Good: You can kill your animals. Not just the meat ones like chickens and sheep but also the ferret, for its lovely pelt. Which you can then tan and sell for munniez, you savvy sadist, you. You can do the same with your rabbits, with the added benefit of getting to turn their meat into a delicious stew that most of the villagers love.
Bad: Vegetarians will hate that. Even if you choose not to kill your animals, you won’t be able to avoid an event where Mika kills your first chicken the minute it’s old enough. Luckily I’m not a vegetarian so I just spent my time drooling over the tasty-sounding dishes.

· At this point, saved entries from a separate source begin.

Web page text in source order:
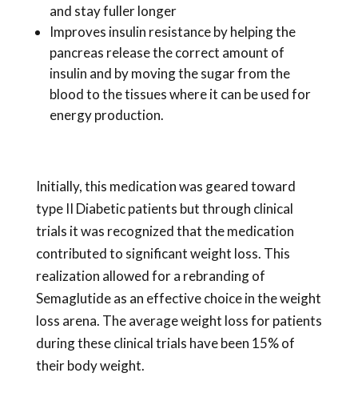
and stay fuller longer
Improves insulin resistance by helping the
pancreas release the correct amount of
insulin and by moving the sugar from the
blood to the tissues where it can be used for
energy production.
Initially, this medication was geared toward
type II Diabetic patients but through clinical
trials it was recognized that the medication
contributed to significant weight loss. This
realization allowed for a rebranding of
Semaglutide as an effective choice in the weight
loss arena. The average weight loss for patients
during these clinical trials have been 15% of
their body weight.
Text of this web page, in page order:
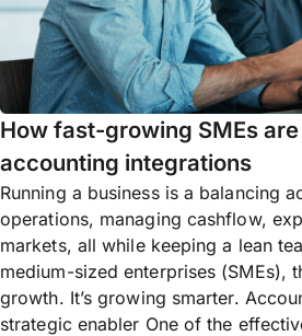
How fast-growing SMEs
accounting integrations
Running a business is a balancing
operations, managing cashflow,
markets, all while keeping a lean
medium-sized enterprises (SMEs),
growth. It’s growing smarter.
strategic enabler One of the

Good: You can grow many different types of vegetables. This isn’t much of an improvement over HM, which has more. Where the difference comes in is in the types of grain: wheat, sorghum, millet and buckwheat. Harvesting them can be a whole process that takes several days. For wheat, for example, you have to chop it down with a scythe, pile it up into stacks, let it dry for several days, undo the stack, thresh the wheat with a threshing stick (which gives you lots of straw for your animals, yay) and then finally toss it into grain bags. If you want flour you’re going to have to grind it with a stone mortar as well.
Good: You can cook lots of dishes in your kitchen with your meat and vegetables. The recipes aren’t that many, but they’re very detailed. Some of them need 5, 6, 7 different ingredients and cookware to complete. You feel a real sense of achievement when you cook them, not to mention they sound extremely tasty. Additionally you can make food products like cheese, butter, sausage, ham and bacon (mmm) from milk and meat.
Good: You can keep a lot of pets. Cats (only one type), ferrets (only one type) and many, many different breeds of dogs. And they all have their own little “playing” animation. It gets old really quickly, but if you like dogs you’ll enjoy it.
Bad: Pets eat a lot and aren’t multipurpose. In this playthrough I was very well-organized, but I had a really hard time of it in my first game, ‘cos those little critters eat a LOT of meat. The general store sells some meat scraps, but in general you’re going to have to butcher your animals regularly to feed them. Fortunately my rabbits bred like, well, rabbits, so that was fine. The fact that the pets aren’t multipurpose is annoying though. Each one only does one or two specific things, e.g. the terrier only chases rats and weasels. The Sheltie only herds cows, the Sheppard only chases wolves, etc. So instead of one or two dogs you need four or five (I had four) to do the same amount of work.
And more flaws, and more good things. I most enjoyed the time-management and butchering aspects of the game. If things had been a little more organized, if you could hold more items and if you could interact with the other characters a little more, this might have become one of my favorite games of all time. I hope they make a sequel!